■ Data for the task
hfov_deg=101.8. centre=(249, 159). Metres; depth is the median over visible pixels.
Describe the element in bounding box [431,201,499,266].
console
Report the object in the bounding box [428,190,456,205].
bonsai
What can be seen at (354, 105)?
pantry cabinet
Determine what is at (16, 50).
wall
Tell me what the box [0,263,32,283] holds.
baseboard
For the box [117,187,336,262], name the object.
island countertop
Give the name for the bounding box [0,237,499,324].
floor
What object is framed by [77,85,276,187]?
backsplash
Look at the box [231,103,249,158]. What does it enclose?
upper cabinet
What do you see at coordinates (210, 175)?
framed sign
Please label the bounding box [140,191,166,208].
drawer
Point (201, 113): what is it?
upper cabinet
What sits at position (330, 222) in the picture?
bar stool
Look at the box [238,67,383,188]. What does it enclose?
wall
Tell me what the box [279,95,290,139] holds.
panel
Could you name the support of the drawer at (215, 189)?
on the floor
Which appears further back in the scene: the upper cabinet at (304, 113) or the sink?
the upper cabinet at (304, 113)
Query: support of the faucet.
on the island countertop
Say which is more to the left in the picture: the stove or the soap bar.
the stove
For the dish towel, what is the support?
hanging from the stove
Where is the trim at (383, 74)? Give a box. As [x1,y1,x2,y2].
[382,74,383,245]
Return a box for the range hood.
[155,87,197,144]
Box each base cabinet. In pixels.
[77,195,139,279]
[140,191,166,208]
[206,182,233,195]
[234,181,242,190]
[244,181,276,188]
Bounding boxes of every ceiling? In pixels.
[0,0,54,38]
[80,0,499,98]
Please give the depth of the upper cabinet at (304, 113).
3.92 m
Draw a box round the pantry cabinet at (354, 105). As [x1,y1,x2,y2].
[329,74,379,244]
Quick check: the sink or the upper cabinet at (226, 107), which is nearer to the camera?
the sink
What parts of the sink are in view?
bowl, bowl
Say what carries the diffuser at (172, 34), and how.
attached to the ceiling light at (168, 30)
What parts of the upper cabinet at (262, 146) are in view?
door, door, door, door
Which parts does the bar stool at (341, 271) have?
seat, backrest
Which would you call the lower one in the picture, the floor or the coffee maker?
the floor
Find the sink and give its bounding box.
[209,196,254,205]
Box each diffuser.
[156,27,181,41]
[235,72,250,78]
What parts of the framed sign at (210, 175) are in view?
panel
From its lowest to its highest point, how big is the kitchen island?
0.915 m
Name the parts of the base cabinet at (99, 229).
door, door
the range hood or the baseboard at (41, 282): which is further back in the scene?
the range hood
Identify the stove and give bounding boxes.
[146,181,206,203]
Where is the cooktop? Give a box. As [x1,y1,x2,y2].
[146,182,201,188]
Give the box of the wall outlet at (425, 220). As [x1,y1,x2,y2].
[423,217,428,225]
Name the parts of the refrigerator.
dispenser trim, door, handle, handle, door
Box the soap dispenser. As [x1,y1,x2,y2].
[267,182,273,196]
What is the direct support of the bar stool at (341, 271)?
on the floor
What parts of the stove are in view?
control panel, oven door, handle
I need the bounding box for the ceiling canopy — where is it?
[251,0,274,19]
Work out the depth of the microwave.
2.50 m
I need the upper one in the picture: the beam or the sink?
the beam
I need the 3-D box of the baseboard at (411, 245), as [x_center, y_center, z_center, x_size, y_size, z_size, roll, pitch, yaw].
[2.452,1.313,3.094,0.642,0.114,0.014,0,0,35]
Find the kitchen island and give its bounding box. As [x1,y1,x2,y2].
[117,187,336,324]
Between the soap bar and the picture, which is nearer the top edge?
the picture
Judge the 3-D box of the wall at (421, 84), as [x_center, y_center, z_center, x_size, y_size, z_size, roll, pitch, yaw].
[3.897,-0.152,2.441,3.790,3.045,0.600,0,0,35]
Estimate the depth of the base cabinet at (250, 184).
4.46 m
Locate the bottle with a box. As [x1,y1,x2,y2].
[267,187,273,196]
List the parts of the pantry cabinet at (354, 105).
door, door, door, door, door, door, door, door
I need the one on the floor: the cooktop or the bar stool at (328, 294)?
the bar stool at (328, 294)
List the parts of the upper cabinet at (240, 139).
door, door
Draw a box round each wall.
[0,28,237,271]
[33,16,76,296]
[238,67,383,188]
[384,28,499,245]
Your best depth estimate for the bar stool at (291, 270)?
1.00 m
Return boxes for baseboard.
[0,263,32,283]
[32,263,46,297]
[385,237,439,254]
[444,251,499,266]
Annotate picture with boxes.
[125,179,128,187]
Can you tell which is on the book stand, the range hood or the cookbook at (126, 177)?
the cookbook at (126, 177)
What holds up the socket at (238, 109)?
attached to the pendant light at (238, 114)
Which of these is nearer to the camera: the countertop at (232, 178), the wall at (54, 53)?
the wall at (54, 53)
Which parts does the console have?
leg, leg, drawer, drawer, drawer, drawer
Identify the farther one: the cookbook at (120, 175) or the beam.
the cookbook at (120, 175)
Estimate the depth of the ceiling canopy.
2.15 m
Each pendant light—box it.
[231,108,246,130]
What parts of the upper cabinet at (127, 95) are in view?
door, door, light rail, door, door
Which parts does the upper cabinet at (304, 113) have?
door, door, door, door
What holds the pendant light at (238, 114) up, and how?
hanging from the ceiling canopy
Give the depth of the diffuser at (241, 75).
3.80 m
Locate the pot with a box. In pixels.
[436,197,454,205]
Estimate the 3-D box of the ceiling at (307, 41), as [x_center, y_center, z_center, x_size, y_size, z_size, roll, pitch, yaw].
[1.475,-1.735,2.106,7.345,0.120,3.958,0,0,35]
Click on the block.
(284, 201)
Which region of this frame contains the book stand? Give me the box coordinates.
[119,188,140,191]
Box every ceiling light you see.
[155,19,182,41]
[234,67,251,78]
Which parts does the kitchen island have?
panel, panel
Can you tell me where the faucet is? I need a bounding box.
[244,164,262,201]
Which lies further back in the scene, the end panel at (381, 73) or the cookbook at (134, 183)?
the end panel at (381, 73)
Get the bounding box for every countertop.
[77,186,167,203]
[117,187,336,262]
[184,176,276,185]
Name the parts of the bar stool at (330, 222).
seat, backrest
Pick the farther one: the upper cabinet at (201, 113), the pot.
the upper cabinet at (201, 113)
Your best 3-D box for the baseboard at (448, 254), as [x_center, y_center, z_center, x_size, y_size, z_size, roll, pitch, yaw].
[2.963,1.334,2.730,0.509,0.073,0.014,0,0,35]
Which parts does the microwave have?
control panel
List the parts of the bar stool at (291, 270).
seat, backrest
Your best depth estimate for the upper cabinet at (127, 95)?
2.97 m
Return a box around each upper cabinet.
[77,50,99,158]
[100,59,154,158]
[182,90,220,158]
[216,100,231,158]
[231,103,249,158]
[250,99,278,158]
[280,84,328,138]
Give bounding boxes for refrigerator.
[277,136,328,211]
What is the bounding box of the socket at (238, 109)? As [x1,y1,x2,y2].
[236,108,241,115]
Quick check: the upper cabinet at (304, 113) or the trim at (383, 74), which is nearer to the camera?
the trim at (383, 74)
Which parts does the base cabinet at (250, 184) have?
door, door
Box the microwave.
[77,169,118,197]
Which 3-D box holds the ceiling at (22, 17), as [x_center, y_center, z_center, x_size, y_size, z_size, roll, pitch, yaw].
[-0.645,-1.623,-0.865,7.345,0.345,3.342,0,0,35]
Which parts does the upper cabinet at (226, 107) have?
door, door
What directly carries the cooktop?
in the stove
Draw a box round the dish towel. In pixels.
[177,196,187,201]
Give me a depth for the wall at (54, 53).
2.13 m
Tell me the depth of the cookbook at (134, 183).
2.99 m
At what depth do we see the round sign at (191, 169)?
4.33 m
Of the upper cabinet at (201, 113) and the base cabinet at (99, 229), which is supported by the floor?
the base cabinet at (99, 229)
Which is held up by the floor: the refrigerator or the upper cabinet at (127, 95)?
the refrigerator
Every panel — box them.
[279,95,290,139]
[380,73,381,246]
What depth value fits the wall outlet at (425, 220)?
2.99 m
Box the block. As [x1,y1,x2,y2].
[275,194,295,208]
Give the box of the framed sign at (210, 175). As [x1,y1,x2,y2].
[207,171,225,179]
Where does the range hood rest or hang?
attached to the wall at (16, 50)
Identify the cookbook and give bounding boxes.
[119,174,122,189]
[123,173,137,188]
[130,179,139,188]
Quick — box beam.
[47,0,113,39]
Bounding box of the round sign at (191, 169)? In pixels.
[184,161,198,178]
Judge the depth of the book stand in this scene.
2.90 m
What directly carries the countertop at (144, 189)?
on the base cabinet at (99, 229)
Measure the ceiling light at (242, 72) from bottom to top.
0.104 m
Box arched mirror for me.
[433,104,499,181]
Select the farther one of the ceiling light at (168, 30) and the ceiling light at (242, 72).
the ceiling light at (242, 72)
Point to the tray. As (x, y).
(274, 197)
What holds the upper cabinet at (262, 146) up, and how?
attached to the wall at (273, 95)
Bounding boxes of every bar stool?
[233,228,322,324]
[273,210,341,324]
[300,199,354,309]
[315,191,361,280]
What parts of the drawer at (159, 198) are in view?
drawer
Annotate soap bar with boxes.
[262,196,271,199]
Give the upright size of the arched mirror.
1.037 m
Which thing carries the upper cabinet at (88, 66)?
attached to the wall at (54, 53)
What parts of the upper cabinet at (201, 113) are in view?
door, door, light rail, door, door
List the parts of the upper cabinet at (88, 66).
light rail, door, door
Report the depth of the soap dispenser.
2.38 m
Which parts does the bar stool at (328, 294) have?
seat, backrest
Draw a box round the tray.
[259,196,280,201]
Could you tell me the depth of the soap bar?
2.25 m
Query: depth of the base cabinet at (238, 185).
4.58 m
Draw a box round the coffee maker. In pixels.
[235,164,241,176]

---

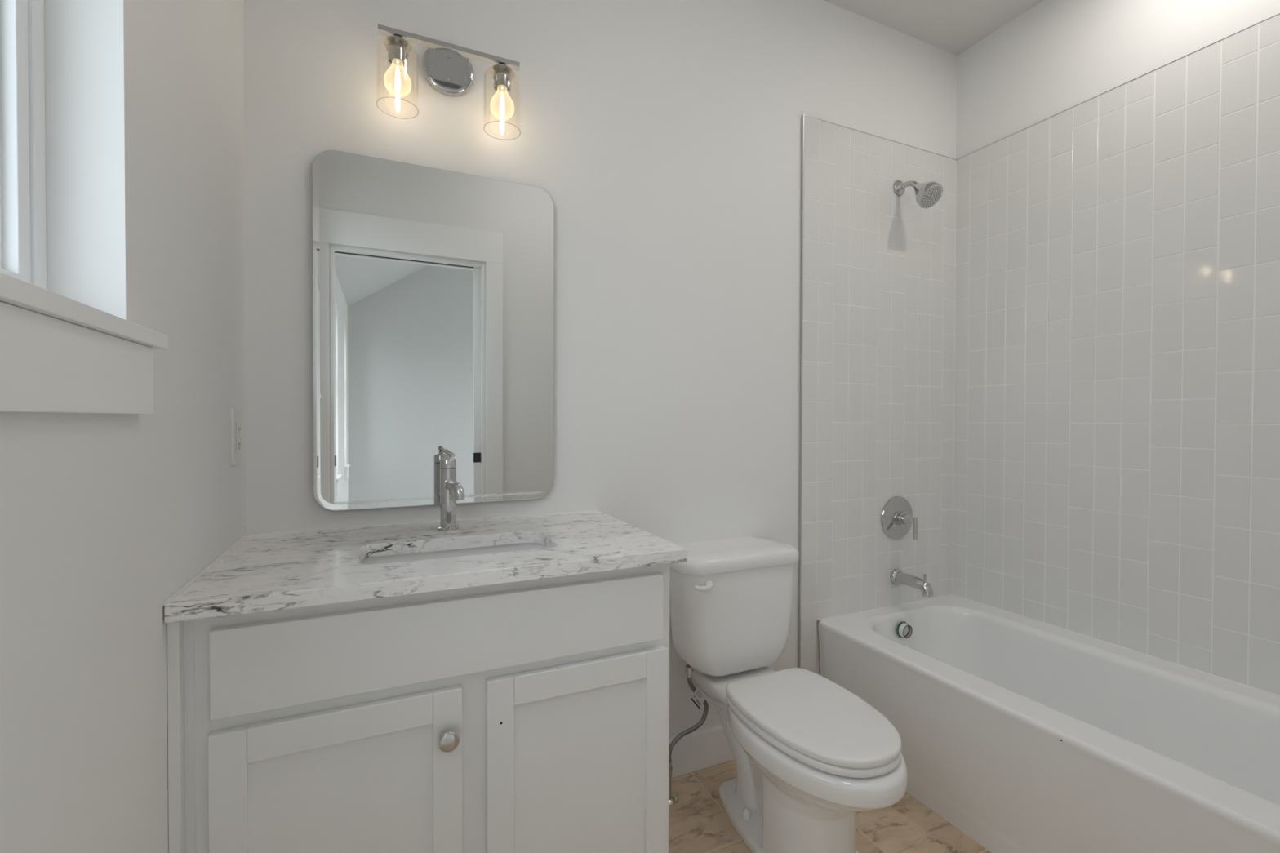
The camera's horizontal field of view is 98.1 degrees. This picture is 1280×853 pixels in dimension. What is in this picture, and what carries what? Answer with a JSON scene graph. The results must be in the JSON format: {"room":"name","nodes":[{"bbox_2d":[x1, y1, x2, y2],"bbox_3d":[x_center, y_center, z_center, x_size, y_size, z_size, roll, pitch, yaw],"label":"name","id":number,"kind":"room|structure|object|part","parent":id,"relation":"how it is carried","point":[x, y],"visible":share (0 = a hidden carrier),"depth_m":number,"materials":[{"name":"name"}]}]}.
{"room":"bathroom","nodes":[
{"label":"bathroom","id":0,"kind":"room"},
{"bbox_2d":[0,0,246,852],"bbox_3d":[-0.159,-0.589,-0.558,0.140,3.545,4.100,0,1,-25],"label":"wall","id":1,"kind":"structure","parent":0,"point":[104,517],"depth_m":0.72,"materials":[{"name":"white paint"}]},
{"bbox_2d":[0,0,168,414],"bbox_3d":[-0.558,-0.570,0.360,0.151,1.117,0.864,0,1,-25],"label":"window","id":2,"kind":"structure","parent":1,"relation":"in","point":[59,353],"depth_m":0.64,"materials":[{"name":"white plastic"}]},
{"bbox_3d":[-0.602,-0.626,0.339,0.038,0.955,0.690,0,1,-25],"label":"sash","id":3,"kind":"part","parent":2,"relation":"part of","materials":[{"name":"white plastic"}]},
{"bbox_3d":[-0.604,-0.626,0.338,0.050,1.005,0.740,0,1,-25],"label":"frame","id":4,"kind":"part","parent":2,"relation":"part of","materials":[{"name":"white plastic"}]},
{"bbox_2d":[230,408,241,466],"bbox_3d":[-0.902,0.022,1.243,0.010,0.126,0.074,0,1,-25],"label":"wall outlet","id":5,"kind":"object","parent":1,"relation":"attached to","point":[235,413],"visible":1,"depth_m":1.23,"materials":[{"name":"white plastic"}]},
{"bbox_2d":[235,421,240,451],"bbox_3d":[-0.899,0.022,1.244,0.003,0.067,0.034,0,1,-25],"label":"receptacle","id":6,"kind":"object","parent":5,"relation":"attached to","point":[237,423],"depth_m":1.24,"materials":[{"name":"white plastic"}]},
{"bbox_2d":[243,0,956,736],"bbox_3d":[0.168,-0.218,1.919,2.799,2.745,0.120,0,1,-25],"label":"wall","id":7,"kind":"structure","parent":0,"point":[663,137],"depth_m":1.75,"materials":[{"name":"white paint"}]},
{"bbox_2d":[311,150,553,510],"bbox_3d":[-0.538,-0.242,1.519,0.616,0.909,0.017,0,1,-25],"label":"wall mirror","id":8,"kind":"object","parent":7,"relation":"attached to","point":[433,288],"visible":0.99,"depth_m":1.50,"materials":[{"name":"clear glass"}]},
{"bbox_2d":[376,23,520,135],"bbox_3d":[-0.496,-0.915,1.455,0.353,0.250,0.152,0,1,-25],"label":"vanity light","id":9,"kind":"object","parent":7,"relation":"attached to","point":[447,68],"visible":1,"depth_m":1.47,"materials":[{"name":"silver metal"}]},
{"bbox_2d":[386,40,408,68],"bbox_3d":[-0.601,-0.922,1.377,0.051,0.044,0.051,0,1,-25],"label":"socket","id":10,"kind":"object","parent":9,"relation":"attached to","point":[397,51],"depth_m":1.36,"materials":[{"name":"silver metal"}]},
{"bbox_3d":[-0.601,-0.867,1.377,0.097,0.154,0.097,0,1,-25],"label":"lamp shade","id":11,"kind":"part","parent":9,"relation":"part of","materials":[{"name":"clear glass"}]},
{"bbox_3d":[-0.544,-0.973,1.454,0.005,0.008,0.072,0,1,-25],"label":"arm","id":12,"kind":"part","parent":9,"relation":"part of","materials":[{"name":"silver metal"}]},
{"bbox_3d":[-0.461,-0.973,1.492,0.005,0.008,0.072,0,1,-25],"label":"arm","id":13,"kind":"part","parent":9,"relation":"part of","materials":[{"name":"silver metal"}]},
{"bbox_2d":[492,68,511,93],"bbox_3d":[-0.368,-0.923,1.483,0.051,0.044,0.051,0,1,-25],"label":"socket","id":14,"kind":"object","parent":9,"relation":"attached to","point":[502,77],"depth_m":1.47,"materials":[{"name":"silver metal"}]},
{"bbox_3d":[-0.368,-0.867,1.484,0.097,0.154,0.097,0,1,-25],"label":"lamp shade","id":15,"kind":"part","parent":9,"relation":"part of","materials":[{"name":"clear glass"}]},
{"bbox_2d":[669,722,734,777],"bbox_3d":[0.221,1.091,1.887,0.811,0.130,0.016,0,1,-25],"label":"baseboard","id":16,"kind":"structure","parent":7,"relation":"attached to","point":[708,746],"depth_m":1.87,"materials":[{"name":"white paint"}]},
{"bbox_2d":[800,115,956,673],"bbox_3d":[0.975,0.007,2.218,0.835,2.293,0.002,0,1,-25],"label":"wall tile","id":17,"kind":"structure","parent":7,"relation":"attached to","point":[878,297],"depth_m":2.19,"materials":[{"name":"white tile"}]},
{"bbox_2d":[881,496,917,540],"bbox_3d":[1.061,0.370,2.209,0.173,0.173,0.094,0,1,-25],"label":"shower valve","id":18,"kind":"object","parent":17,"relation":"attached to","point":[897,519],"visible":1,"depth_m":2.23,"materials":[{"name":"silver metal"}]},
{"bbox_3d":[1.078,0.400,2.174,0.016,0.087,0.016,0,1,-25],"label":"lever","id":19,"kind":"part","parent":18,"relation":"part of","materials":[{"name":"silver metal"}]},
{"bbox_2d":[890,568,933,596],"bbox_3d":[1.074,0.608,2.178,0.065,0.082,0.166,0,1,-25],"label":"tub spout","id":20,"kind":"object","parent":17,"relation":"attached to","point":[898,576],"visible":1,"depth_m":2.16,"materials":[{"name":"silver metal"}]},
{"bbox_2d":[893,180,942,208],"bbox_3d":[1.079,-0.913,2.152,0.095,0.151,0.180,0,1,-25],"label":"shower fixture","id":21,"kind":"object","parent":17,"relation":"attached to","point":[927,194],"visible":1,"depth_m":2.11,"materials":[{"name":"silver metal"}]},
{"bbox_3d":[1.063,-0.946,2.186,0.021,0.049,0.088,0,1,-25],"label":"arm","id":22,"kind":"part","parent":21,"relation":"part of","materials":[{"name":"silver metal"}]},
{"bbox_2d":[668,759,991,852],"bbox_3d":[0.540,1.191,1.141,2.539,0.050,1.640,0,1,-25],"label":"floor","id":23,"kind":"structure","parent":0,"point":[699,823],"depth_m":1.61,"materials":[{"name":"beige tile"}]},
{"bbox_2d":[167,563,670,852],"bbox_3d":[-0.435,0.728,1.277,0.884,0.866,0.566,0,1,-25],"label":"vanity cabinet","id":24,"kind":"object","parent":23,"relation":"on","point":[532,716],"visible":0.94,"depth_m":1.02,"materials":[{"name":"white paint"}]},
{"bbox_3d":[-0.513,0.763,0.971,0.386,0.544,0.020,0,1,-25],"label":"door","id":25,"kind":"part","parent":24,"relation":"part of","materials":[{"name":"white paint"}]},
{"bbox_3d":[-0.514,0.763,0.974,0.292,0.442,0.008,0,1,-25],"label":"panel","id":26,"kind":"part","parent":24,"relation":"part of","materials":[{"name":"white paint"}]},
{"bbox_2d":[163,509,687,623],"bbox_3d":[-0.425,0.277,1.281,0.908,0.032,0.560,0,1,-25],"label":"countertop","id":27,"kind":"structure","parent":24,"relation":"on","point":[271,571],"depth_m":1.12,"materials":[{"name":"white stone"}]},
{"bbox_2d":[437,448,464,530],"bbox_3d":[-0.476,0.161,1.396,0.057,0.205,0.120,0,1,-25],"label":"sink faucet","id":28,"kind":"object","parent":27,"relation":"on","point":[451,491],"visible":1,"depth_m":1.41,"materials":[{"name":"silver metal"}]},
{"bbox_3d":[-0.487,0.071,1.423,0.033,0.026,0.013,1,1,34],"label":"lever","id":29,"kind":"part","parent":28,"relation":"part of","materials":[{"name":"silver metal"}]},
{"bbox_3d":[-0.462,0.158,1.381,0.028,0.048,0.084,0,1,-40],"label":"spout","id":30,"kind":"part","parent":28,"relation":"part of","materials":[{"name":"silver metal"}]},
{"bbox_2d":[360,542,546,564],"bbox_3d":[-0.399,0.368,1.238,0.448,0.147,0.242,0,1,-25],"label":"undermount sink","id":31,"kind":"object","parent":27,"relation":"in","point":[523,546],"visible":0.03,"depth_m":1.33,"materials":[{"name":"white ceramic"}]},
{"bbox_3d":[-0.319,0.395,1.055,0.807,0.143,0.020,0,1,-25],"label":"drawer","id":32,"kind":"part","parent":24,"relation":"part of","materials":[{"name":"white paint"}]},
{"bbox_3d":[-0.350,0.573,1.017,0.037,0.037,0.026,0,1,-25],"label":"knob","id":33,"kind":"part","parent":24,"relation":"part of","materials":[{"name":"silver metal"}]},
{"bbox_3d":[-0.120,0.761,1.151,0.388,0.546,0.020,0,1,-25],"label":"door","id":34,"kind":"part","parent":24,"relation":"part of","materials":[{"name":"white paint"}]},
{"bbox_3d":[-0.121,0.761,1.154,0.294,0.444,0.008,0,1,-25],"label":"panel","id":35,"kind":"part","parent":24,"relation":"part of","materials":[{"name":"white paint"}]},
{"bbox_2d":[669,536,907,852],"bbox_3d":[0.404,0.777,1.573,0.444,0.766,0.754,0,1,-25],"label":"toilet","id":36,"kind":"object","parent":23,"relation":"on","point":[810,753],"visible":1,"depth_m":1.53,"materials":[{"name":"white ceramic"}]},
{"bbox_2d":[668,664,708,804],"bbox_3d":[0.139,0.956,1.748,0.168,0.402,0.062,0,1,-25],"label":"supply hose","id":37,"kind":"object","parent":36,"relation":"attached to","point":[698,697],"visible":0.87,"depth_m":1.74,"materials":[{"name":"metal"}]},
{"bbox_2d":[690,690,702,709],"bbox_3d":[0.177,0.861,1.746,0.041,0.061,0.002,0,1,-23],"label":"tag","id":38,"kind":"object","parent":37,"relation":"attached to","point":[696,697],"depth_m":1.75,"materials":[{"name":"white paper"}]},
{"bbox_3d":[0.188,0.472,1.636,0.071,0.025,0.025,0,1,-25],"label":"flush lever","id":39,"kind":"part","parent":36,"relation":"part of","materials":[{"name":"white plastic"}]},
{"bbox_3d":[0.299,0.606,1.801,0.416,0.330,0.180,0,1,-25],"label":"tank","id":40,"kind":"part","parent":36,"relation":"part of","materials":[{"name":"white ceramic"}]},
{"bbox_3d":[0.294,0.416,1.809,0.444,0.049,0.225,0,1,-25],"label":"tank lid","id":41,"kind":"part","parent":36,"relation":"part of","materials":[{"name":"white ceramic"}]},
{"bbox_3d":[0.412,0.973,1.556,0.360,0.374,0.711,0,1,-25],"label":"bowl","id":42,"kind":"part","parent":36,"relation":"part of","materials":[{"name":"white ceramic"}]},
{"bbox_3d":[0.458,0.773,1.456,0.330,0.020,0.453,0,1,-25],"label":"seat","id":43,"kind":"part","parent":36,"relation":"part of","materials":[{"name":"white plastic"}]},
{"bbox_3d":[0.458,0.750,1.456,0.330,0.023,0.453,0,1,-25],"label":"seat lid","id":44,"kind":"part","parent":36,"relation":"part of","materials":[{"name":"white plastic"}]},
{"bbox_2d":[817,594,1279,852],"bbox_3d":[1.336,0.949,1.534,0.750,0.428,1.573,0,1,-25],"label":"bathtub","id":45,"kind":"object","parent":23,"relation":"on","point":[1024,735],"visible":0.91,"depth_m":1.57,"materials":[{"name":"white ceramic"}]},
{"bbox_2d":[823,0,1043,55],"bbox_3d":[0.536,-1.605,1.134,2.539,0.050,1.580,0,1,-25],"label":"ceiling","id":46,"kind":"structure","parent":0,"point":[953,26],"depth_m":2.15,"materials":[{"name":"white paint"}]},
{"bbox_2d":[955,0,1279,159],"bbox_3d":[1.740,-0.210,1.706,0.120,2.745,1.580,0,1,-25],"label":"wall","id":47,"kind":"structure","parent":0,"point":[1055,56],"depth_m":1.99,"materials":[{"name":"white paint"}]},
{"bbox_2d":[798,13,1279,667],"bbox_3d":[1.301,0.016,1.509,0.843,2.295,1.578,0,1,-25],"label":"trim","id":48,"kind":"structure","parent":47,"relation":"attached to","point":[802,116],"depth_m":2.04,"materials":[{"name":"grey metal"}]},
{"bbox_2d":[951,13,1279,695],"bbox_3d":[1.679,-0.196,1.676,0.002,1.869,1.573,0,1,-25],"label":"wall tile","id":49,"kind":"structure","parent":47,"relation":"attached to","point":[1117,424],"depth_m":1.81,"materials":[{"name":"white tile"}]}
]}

==

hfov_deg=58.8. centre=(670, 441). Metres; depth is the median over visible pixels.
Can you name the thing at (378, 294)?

■ Exercise aim
Out of the material above, gather each line where "over" appears.

■ Final answer
hfov_deg=101.8. centre=(249, 159). Metres; depth is the median over visible pixels.
hfov_deg=58.8. centre=(670, 441). Metres; depth is the median over visible pixels.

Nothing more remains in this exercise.